[Opening Working data section]

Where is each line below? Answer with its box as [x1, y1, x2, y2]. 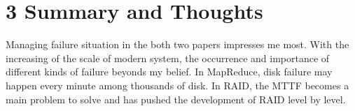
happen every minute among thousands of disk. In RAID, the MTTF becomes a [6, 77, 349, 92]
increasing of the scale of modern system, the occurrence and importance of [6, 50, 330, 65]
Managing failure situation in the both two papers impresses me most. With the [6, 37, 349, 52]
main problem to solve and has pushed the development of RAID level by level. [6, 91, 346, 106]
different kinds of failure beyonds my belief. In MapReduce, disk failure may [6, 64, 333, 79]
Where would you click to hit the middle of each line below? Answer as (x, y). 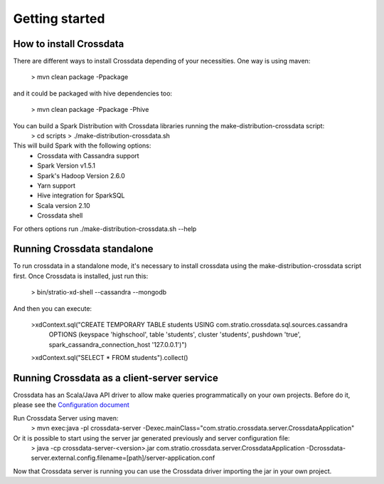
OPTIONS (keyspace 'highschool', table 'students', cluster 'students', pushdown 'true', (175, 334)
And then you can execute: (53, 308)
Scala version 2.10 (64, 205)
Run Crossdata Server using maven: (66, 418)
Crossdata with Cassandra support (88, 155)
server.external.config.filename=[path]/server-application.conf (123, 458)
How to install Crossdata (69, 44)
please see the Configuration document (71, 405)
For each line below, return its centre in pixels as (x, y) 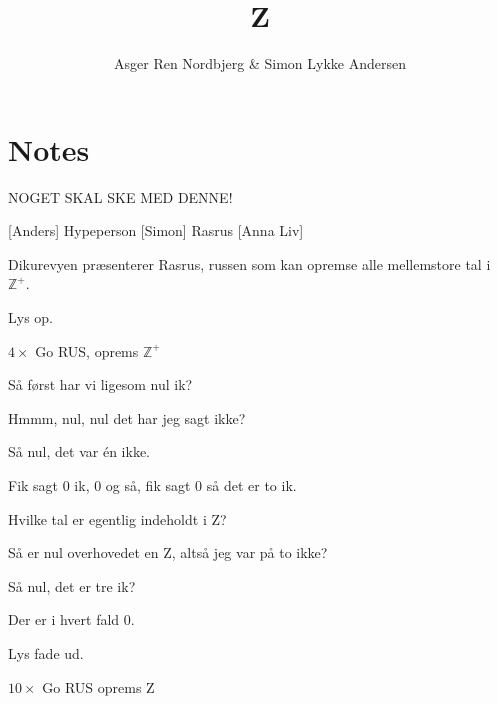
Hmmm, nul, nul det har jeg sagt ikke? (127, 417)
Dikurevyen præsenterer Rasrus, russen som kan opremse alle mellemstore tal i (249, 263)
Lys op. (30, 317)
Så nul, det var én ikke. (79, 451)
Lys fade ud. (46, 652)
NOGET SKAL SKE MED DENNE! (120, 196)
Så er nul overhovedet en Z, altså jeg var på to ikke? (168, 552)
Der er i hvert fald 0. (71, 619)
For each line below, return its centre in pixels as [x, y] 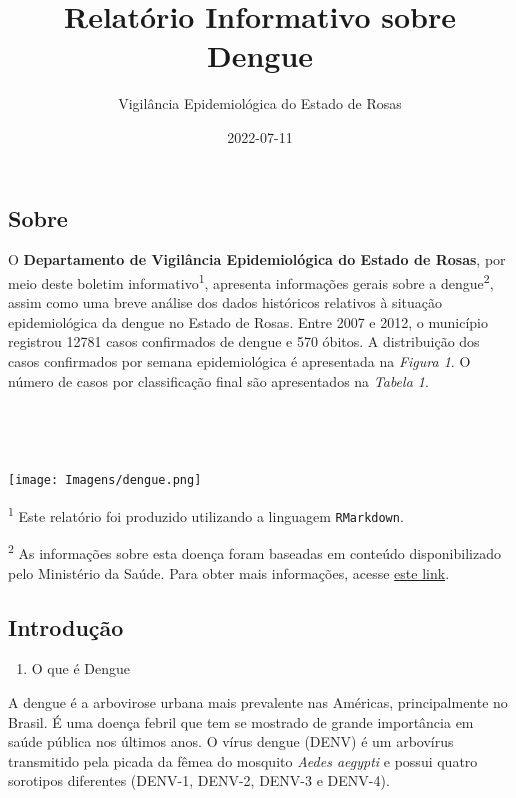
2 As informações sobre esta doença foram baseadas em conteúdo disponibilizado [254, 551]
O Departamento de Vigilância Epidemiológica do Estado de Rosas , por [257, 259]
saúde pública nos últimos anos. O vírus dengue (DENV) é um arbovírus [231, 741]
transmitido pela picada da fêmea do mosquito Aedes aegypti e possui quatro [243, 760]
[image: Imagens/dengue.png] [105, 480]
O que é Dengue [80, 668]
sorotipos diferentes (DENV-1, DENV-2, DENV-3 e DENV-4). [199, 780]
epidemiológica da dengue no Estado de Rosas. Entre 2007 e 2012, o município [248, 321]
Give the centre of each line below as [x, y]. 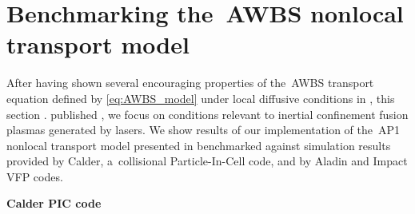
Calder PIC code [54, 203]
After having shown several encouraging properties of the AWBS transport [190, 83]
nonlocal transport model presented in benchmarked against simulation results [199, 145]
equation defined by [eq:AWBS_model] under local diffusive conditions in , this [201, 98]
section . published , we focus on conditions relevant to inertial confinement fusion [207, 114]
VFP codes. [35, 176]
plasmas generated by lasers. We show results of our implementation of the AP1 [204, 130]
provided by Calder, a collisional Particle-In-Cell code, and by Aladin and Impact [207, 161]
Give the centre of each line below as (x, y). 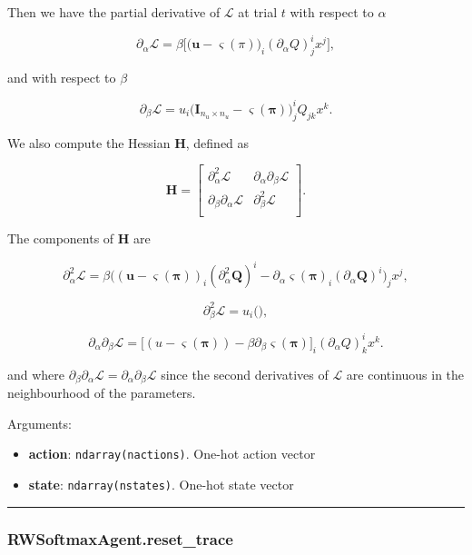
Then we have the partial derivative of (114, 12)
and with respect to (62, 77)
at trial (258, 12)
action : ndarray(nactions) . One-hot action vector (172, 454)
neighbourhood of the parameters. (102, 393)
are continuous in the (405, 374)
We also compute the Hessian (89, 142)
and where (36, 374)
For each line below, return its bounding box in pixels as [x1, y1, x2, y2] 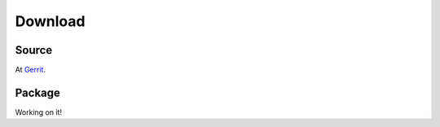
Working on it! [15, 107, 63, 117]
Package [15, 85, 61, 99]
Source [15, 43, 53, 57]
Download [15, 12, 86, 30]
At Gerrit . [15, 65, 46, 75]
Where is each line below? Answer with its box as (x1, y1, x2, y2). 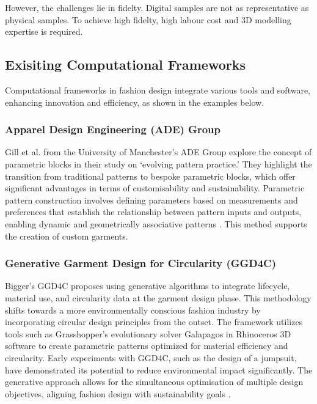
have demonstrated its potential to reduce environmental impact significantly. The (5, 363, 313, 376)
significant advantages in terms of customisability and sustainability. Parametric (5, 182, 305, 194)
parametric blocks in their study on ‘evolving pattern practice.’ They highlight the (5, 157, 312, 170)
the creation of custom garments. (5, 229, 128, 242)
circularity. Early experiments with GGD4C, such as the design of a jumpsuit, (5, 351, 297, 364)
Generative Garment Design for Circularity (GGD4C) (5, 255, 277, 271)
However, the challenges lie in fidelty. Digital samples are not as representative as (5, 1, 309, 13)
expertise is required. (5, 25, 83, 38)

[Closing Working data section]
[Opening Working data section]

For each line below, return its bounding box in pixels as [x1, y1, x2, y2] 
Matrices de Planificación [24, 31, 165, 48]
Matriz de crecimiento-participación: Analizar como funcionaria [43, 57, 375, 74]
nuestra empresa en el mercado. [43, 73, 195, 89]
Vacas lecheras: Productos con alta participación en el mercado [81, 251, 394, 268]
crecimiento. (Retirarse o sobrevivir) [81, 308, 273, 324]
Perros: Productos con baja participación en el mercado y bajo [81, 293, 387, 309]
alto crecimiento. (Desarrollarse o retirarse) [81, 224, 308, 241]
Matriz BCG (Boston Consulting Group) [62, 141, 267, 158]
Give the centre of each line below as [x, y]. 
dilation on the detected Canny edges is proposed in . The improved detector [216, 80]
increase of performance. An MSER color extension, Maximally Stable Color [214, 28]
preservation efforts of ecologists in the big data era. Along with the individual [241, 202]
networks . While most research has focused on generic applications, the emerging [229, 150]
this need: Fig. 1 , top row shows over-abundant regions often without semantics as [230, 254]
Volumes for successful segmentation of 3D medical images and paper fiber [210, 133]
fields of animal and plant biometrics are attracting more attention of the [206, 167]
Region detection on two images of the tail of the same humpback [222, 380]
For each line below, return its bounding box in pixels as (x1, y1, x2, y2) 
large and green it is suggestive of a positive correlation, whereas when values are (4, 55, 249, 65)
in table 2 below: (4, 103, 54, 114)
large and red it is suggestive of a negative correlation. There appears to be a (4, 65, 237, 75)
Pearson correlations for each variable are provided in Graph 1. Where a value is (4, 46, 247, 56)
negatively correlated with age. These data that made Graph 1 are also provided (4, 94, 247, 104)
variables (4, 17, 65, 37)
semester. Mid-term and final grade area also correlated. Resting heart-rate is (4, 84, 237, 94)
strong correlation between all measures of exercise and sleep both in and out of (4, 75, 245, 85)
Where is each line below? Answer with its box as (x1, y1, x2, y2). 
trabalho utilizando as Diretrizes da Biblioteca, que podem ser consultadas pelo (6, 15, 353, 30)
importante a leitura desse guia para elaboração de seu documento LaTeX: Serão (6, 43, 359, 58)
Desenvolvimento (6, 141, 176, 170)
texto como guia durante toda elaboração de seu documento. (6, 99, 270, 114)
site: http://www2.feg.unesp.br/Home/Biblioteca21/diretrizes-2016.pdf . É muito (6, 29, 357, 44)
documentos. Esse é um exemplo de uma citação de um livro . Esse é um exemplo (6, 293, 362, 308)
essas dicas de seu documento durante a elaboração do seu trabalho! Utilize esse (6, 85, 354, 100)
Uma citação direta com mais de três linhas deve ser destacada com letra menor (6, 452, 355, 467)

[Closing Working data section]

§ Assignment
Each line holding the string "this" counts once. Work out the number of such lines in the data and give only that.

§ Exercise output
2